[Records from a data collection]
^^^^^^^^^^^^^^^^

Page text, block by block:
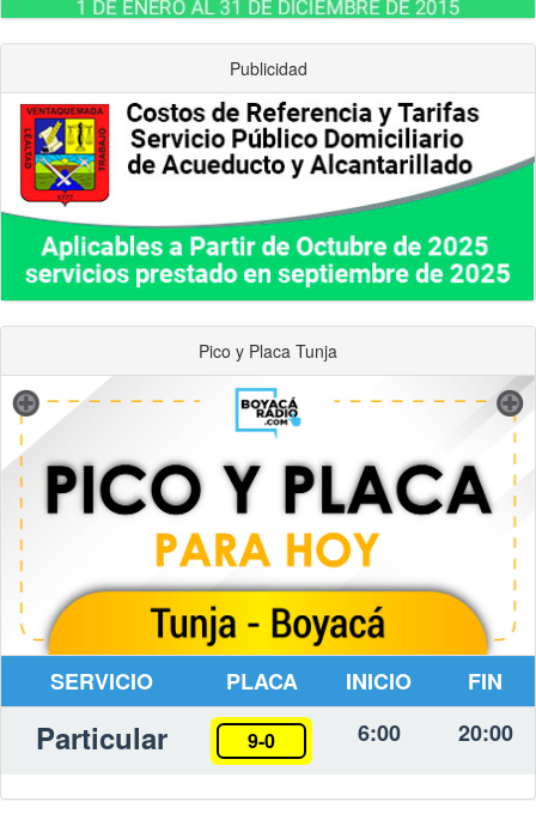
Publicidad
Pico y Placa Tunja
SERVICIO PLACA INICIO FIN
Particular 9-0 6:00 20:00
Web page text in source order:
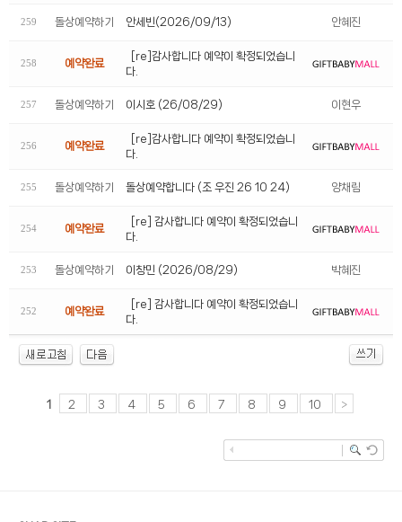
259 돌상예약하기 안세빈(2026/09/13) 안혜진
258 예약완료
[re]감사합니다 예약이 확정되었습니
다.
257 돌상예약하기 이시호 (26/08/29) 이현우
256 예약완료
[re]감사합니다 예약이 확정되었습니
다.
255 돌상예약하기 돌상예약합니다 (조 우진 26 10 24) 양채림
254 예약완료
[re] 감사합니다 예약이 확정되었습니
다.
253 돌상예약하기 이창민 (2026/08/29) 박혜진
252 예약완료
[re] 감사합니다 예약이 확정되었습니
다.
1 2 3 4 5 6 7 8 9 10 >
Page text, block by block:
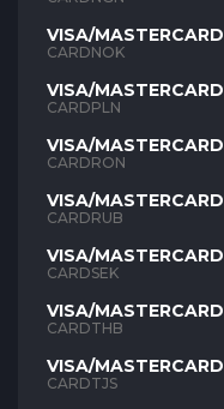
VISA/MASTERCARD
NOK
CARDNOK
VISA/MASTERCARD
PLN
CARDPLN
VISA/MASTERCARD
RON
CARDRON
VISA/MASTERCARD
RUB
CARDRUB
VISA/MASTERCARD
SEK
CARDSEK
VISA/MASTERCARD
THB
CARDTHB
VISA/MASTERCARD
TJS
CARDTJS

^^^^^^^^^^^^^^^^

Problem description » Copy each line above that contains the word "돌상예약하기".

Exercise response »
259 돌상예약하기 안세빈(2026/09/13) 안혜진
257 돌상예약하기 이시호 (26/08/29) 이현우
255 돌상예약하기 돌상예약합니다 (조 우진 26 10 24) 양채림
253 돌상예약하기 이창민 (2026/08/29) 박혜진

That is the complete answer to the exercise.